Elle revenait à la maison lorsque Mr Hale la rattrapa.
    — Où étais-tu donc, jolie demoiselle ? [60]
    — À la poste... pour envoyer une lettre ; une lettre
à Frederick. Oh, papa, peut-être n’aurais-je pas dû, mais maman a été prise d’une
envie de le voir si insistante – elle a dit que cela la guérirait – et puis elle
a dit qu’il fallait qu’elle le voie avant de mourir. Vous ne pouvez-vous imaginer
comme elle s’est montrée pressante ! Ai-je mal agi ?
    Mr Hale ne répondit pas tout de suite.
    — Tu aurais dû attendre que je rentre, Margaret, dit-il
enfin.
    — J’ai essayé de la persuader...
    Elle ne poursuivit pas.
    — Je ne sais que penser, dit Mr Hale après un silence.
Il faut qu’elle le voie si elle y tient tant, car je crois que cela lui ferait beaucoup
plus de bien que tous les médicaments du médecin – et peut-être cela la remettrait-il
d’aplomb ; mais le danger que cela représente pour Frederick est hélas très
grand.
    — Même toutes ces années après la mutinerie, papa ?
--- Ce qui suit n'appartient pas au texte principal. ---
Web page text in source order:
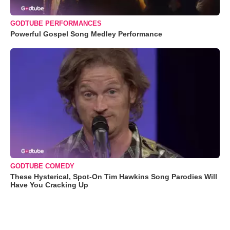
GODTUBE PERFORMANCES
Powerful Gospel Song Medley Performance
GODTUBE COMEDY
These Hysterical, Spot-On Tim Hawkins Song Parodies Will
Have You Cracking Up
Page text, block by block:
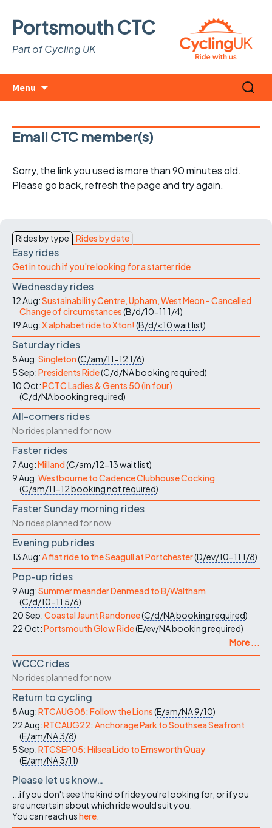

    — Oui. Il est évidemment indispensable que le gouvernement
prenne des mesures draconiennes pour réprimer les outrages à l’autorité, surtout
dans la marine, où un officier commandant se doit d’apparaître, aux yeux de ses
hommes, investi de tout le pouvoir qui existe dans sa patrie pour le soutenir, défendre
sa cause et venger tous les torts qui lui sont faits, le cas échéant. Ah, peu leur
importe que leurs autorités se soient montrées tyranniques, provoquant jusqu’à la
folie des caractères prompts à réagir ; au reste, si ladite tyrannie peut constituer
une excuse ultérieurement, elle n’est jamais prise en compte en premier lieu ;
ils n’épargnent aucune dépense, envoient leurs bateaux dans le monde, écument les
mers pour mettre la main sur les coupables, sans que le passage des années efface
le souvenir des offenses commises : le crime reste frais en mémoire et toujours
d’actualité sur les registres de l’Amirauté tant qu’il n’est pas lavé dans le sang.
    — Oh, papa, qu’ai-je fait ! Pourtant, sur le moment,
cela semblait s’imposer. Je suis sûre que Frederick lui-même courrait le risque.